Jak w praktyce wygląda owa troska o górskie lasy? Idąc zielonym szlakiem ze Szczawnicy na Prehybę usłyszeliśmy warkot pił. Na stromym stoku uwijali się pilarze, rżnąc co popadnie. To nie złośliwość, oni po prostu tak pracowali. A dowodem niech będzie fakt, że pod piłą padło również drzewo z namalowanym znakiem szlaku turystycznego, kilka innych drzew leżało przegradzając szlak. Jakość mijanych znaków świadczyła, iż znakowanie było niedawno odnawiane. A przecież znak turystyczny jest chroniony prawem i jego zniszczenie jest karalne. Tylko kto by się tym przejmował? Pilarze oraz organizatorzy ich pracy naruszyli jeszcze parę przepisów dotyczących bezpieczeństwa: nie mieli kasków na głowach, a teren nie był oznakowany żadną tablicą informującą o wyrębie. Nikt nie zastanawiał się, że drzewa padają na turystyczną ścieżkę. Żeby było ciekawiej dodam, że „obcy” są pouczani w tym rejonie tablicą o treści: „Ostoja zwierzyny, zachowaj ciszę”. Tylko jaka zwierzyna ma ostoję w miejscu, gdzie od rana do wieczora słychać tylko motorowe piły? Paranoja? – nie, to tylko realia gospodarki leśnej w Popradzkim Parku Krajobrazowym.
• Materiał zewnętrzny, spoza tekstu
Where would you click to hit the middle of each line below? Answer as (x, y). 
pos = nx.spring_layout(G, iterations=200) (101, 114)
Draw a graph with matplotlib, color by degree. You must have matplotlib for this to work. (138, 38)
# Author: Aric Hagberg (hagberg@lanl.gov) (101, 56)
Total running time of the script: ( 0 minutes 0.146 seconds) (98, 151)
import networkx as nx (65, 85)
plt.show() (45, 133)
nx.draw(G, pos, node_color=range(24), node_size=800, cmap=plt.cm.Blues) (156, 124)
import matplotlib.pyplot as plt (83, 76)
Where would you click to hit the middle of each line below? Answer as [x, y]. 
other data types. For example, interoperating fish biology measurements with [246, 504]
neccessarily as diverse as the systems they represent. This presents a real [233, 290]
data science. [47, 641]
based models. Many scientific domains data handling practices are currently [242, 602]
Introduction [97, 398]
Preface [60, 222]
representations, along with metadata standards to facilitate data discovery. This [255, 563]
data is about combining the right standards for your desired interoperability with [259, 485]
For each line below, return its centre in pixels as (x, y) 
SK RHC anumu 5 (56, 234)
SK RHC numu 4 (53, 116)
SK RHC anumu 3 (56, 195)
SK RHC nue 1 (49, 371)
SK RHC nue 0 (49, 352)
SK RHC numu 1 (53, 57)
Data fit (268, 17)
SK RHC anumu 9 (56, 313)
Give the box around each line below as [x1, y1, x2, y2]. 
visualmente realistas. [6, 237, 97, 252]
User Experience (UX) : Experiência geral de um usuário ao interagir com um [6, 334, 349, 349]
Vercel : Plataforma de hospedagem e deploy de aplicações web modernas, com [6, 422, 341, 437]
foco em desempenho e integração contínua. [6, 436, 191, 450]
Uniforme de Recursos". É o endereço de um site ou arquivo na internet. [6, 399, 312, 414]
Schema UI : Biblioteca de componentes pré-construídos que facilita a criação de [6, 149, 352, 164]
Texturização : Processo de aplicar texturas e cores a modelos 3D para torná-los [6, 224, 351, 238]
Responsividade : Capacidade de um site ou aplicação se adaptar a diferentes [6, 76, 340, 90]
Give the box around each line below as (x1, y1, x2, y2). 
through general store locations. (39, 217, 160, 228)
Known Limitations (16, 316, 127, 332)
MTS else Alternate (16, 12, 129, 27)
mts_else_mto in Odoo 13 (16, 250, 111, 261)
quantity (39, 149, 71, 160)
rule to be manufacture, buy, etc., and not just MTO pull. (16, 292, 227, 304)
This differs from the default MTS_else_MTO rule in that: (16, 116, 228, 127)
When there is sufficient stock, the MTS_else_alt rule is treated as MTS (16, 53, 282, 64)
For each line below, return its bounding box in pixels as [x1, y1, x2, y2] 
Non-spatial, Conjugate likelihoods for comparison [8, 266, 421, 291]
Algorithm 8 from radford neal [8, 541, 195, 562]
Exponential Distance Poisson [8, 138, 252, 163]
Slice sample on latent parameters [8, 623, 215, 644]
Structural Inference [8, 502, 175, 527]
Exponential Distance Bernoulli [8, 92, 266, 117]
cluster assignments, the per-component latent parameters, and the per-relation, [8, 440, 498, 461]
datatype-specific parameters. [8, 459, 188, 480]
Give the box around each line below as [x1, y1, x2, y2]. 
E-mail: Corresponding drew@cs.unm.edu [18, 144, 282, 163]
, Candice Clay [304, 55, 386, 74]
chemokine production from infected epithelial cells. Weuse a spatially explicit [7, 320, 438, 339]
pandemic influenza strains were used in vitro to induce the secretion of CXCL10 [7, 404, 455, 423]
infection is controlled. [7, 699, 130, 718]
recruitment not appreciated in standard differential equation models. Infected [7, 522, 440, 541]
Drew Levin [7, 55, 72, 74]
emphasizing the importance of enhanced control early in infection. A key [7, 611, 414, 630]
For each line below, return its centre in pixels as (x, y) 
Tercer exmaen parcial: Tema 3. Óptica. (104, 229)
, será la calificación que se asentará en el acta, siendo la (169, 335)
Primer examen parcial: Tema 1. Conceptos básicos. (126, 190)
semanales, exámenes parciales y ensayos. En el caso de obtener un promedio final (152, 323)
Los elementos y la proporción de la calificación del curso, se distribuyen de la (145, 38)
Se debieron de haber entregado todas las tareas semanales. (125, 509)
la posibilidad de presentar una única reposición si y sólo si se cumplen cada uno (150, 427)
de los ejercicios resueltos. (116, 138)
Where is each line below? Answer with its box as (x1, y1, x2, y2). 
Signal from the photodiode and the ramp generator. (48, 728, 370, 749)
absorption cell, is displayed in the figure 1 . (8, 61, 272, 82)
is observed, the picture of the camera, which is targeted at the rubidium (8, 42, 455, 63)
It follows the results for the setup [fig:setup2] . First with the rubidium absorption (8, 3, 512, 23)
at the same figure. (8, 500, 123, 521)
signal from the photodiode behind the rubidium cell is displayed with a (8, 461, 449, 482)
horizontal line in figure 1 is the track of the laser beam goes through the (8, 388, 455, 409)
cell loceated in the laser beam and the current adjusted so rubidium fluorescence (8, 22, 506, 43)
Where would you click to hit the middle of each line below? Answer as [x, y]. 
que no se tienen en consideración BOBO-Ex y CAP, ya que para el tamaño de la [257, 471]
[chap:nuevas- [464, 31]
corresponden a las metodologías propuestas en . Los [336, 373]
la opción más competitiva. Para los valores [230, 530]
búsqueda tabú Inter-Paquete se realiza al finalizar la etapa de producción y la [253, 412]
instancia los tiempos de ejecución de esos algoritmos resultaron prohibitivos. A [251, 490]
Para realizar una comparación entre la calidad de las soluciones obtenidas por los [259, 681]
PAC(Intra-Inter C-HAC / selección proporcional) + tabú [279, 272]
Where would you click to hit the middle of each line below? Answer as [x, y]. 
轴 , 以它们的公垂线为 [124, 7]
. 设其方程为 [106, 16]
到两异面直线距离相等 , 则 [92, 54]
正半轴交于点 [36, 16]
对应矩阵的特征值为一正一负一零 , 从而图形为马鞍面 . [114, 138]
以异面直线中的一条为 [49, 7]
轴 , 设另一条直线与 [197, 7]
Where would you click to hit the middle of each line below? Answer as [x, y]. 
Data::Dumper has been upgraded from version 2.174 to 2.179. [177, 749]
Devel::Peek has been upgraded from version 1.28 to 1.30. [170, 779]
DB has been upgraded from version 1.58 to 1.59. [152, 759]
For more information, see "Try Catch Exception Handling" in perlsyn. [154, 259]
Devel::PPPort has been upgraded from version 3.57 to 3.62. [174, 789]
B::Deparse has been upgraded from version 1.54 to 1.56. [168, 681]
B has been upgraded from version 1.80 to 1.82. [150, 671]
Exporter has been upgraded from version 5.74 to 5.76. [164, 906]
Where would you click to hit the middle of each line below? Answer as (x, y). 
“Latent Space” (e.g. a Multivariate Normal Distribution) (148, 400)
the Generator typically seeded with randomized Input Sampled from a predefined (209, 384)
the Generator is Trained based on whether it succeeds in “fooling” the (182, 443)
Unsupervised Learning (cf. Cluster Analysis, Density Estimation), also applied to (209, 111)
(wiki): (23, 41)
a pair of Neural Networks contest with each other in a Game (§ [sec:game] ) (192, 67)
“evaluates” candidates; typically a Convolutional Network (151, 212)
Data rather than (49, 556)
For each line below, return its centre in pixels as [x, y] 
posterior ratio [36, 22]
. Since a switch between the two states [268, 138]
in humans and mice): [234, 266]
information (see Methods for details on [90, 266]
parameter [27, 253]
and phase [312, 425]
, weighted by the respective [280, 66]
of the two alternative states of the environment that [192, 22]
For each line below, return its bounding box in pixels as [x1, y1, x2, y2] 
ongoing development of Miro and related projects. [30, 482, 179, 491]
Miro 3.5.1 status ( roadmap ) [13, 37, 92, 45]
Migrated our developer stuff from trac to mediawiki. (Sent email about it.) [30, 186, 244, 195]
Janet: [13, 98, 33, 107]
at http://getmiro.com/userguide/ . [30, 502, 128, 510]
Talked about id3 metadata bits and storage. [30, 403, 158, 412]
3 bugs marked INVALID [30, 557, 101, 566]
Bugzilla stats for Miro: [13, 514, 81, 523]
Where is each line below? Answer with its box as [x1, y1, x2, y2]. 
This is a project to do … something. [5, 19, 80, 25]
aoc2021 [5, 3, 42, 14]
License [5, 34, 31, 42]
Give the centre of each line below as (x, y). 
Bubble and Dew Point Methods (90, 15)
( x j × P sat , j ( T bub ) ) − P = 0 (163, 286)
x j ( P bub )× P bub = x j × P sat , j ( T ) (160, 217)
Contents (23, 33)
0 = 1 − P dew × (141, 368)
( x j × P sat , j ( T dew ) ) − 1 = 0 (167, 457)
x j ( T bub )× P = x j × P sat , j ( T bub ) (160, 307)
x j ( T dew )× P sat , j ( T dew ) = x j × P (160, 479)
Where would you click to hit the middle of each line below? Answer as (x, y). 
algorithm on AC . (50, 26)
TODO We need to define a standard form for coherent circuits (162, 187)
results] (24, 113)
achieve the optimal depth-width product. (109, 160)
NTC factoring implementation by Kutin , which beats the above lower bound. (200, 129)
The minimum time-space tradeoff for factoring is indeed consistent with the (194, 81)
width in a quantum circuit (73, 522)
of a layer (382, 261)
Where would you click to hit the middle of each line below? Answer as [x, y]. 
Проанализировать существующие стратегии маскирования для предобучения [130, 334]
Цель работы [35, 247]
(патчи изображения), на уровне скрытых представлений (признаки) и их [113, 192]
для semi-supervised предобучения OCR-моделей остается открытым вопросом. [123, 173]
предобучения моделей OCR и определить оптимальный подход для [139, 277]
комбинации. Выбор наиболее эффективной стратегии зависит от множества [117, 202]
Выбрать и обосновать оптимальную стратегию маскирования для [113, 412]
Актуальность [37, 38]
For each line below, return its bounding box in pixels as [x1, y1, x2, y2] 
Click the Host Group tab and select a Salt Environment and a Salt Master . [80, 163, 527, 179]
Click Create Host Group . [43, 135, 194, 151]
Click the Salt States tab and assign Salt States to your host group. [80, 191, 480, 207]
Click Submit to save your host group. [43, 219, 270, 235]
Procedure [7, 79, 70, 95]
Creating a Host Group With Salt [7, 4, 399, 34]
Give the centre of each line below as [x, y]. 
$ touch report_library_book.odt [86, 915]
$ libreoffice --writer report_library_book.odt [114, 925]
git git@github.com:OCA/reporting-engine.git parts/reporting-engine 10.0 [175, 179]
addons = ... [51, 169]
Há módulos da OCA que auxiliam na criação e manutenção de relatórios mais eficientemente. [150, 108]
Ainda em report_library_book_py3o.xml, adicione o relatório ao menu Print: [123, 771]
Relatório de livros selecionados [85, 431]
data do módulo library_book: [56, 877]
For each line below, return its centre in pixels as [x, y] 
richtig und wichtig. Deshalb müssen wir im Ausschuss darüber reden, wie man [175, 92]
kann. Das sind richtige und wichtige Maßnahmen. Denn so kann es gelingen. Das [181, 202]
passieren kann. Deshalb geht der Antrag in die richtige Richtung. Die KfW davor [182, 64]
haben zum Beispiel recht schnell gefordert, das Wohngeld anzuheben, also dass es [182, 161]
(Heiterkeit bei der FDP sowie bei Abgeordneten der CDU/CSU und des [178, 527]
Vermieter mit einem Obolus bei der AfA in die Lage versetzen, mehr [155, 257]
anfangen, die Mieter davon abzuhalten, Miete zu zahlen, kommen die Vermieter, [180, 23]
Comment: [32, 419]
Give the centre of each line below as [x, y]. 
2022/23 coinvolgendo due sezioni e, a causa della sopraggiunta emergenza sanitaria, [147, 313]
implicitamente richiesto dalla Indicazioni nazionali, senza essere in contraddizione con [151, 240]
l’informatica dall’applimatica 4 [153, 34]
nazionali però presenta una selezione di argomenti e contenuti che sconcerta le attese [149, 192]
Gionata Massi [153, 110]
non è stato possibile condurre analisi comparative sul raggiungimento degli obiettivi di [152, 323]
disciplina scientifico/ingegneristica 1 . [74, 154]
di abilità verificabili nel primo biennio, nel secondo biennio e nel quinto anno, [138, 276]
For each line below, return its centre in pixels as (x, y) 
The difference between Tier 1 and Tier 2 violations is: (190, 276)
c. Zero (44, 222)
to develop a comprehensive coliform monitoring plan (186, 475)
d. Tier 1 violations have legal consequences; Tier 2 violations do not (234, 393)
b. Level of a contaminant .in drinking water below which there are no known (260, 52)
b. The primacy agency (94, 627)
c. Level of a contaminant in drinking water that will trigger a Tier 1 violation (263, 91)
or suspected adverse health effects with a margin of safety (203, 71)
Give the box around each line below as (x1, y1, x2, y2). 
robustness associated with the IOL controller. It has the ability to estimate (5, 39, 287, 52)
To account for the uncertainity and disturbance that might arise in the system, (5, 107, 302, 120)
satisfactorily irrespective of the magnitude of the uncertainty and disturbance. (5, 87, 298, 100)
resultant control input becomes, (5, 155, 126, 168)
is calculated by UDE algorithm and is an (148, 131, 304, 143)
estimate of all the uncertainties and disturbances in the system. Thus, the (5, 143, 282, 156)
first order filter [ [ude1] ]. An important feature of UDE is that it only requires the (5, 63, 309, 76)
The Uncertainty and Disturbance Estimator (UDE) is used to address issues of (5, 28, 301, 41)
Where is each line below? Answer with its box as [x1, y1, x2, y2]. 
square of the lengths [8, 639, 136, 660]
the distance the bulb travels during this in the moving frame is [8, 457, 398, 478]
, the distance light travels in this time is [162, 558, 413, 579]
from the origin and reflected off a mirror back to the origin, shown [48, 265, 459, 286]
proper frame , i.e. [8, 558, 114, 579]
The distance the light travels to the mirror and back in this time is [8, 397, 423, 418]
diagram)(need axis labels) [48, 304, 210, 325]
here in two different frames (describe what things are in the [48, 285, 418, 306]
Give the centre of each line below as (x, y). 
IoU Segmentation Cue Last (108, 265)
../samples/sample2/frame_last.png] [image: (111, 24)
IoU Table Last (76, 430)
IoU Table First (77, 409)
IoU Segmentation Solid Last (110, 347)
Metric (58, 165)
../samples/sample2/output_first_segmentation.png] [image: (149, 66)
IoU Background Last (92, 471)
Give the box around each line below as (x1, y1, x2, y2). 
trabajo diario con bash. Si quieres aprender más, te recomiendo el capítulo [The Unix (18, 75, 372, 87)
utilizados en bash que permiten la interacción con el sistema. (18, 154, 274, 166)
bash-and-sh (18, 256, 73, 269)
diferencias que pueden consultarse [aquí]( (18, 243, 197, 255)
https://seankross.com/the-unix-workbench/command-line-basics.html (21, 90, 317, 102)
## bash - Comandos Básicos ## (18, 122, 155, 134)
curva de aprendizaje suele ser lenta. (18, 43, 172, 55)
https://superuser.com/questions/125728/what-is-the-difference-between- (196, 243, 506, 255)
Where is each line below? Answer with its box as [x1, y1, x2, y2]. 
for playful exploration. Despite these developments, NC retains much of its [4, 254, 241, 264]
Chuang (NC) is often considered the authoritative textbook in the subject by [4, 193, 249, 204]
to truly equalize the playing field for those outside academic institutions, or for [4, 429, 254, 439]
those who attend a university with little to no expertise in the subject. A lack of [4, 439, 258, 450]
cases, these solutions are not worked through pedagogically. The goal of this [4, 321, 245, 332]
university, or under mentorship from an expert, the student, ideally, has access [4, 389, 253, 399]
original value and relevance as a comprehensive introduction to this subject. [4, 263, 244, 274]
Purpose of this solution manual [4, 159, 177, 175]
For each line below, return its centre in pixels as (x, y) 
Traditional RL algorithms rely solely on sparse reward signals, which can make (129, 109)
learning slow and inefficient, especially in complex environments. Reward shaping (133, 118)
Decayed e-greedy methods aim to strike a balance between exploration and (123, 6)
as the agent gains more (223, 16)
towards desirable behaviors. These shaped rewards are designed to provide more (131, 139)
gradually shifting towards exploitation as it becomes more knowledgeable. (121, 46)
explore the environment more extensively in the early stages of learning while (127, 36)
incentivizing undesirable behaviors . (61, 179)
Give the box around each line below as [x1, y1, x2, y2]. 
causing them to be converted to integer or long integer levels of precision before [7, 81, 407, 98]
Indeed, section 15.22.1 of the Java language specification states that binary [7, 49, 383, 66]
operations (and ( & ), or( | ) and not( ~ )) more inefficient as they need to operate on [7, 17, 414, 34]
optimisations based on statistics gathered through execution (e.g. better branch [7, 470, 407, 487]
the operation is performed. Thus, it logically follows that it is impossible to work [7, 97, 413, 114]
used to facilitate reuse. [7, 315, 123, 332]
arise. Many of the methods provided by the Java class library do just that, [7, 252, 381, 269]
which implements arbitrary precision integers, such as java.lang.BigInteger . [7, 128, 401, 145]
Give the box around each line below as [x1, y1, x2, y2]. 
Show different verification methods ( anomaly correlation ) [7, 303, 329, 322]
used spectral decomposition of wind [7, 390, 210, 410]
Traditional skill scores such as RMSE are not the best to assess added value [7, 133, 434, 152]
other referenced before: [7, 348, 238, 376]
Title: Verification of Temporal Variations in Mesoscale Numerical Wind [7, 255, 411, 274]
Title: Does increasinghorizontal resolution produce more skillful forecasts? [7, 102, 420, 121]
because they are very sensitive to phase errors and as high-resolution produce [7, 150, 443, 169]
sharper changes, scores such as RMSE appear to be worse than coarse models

Inny kwiatek z leśnej łączki to metody pracy na porębach. Opowiadano mi w schronisku na Prehybie, jak to pewnego letniego dnia poniżej schroniska pojawiły się kłęby dymu. Pewnie niejeden z Czytelników widział wypalanie gałęzi na porębach. Ze zgrozą patrzyłem często, jak w niebo strzelają kilkumetrowe płomienie, o dymie nie wspominając. Tym razem na stoku poniżej schroniska nie było jednego ogniska. Wypalano pas poręby o szerokości kilkudziesięciu metrów. Niszczono w ten sposób poszycie i ściółkę, pewnie w ogniu ginęły drobne zwierzęta. Pracownicy schroniska byli przekonani, że to pożar lasu, takie wrażenie miał też przygodny turysta, który widząc pas płomieni zaoferował pomoc pracownikom leśnym, gdyż sądził, że nie mogą opanować ognia – chciał z „komórki” dzwonić po straż pożarną. Ale „leśnicy” wybili mu to z głowy mówiąc: „Jak chcesz nam pan pomóc i idziesz do schroniska, to powiedz pan, żeby nam piwa tu przynieśli”. Ot, taka sobie sądecka scenka rodzajowa. Włos się jeży na głowie, kiedy się widzi i słyszy o takim zachowaniu i „pracy” w górskich lasach. Właściwie niczemu się nie dziwię, tylko zastanawiam się, gdzie jest i co robi personel leśnictw, pracownicy nadzoru i ci, którzy turyście zabraniają zejść ze znakowanego szlaku lub przenocować w namiocie.
Już tylko jako żart przytoczę słowa premiera naszego rządu, który z okazji Dni Lasu napisał: „/.../ model polskiego leśnictwa sprawdził się /.../ Leśnictwo jest dziedziną, która funkcjonuje i rozwija się bez większych zakłóceń nie generując problemów gospodarczych i społecznych”. No cóż – pogratulować!